Introduction
FunASR provides a complete pipeline for automatic speech recognition, from audio input to formatted text output. It bundles state-of-the-art pretrained models (Paraformer, SenseVoice, Whisper-compatible) with convenient Python APIs and a deployable gRPC/WebSocket server.
What FunASR Does
- Performs speech-to-text transcription for 50+ languages with pretrained models
- Detects voice activity to segment audio into speech and silence regions
- Restores punctuation and performs inverse text normalization on transcriptions
- Supports both offline (batch) and online (streaming) recognition modes
- Provides a runtime server for production deployment with GPU acceleration
Architecture Overview
FunASR's core is built on PyTorch and wraps multiple ASR architectures (Paraformer, Conformer, Transformer, Whisper) behind a unified AutoModel interface. The Paraformer model uses a non-autoregressive architecture with a predictor module that estimates token count, enabling single-pass parallel decoding. The runtime server is a C++ gRPC service that loads ONNX-exported models with ONNX Runtime for low-latency inference, accepting WebSocket connections for streaming audio.

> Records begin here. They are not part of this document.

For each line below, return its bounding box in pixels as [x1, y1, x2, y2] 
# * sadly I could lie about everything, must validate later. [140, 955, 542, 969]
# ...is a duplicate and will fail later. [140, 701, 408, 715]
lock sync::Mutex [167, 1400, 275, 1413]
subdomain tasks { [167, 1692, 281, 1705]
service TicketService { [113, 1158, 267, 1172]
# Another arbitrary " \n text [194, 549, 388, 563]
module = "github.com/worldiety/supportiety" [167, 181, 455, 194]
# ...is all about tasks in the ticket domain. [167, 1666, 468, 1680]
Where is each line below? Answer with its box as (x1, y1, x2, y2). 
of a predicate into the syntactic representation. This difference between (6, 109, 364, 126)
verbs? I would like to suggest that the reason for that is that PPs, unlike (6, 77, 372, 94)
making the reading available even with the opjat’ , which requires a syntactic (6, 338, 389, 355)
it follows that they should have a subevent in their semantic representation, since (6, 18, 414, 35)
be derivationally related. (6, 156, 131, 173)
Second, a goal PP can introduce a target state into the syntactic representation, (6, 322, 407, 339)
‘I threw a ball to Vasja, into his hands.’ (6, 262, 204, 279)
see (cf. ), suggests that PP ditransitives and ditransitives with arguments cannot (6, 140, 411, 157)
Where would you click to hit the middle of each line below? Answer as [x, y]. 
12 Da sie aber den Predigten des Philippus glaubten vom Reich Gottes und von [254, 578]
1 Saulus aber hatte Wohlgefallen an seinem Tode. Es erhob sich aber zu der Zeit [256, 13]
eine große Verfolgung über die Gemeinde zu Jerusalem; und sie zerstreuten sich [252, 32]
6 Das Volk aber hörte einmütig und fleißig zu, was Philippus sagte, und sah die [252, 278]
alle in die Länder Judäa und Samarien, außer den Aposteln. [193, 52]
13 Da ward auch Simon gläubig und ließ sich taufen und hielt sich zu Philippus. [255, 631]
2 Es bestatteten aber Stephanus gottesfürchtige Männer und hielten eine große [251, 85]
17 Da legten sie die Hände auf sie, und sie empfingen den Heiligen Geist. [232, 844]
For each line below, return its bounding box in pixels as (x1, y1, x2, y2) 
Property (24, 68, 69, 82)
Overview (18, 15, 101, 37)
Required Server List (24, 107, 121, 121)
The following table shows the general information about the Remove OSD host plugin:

Self-Hosting & Configuration
- Install via pip: pip install funasr (Python 3.8+)
- Models download automatically from ModelScope or Hugging Face on first use
- Deploy the production server using the Docker image: funasr-runtime-sdk-gpu
- Configure the server via command-line flags for model paths, ports, and thread count
- Stream audio to the server over WebSocket for real-time transcription
Key Features
- Paraformer achieves fast non-autoregressive decoding with high accuracy on Chinese and English
- Streaming mode delivers partial results with low latency for live captioning
- Supports hotword boosting to improve recognition of domain-specific terms
- Includes speaker diarization to distinguish who is speaking
- Production C++ runtime with ONNX optimization for enterprise deployment
Comparison with Similar Tools
- Whisper (OpenAI) — strong multilingual ASR; FunASR offers faster non-autoregressive models and a production server
- whisper.cpp — C++ Whisper inference; FunASR provides a broader toolkit with VAD, punctuation, and diarization
- Faster Whisper — CTranslate2-based speedup; FunASR's Paraformer is natively non-autoregressive for even lower latency
- Vosk — offline speech recognition; FunASR supports both streaming and batch with a wider model zoo
- DeepSpeech — Mozilla's end-to-end ASR (archived); FunASR is actively maintained with newer architectures
FAQ
Q: Which languages are supported? A: FunASR ships models covering 50+ languages, with particular strength in Chinese (including 7 dialects and 26 accents), English, Japanese, and Korean.
Q: Can I fine-tune models on my own data? A: Yes. FunASR provides training scripts and recipes for fine-tuning any supported model on custom datasets.
Q: What is the recommended deployment for production? A: Use the Docker-based runtime server with GPU support. It handles concurrent WebSocket connections and delivers optimized throughput via ONNX Runtime.
Q: How does Paraformer compare to Whisper in speed? A: Paraformer's non-autoregressive decoding is significantly faster than Whisper's autoregressive approach, especially on long audio segments.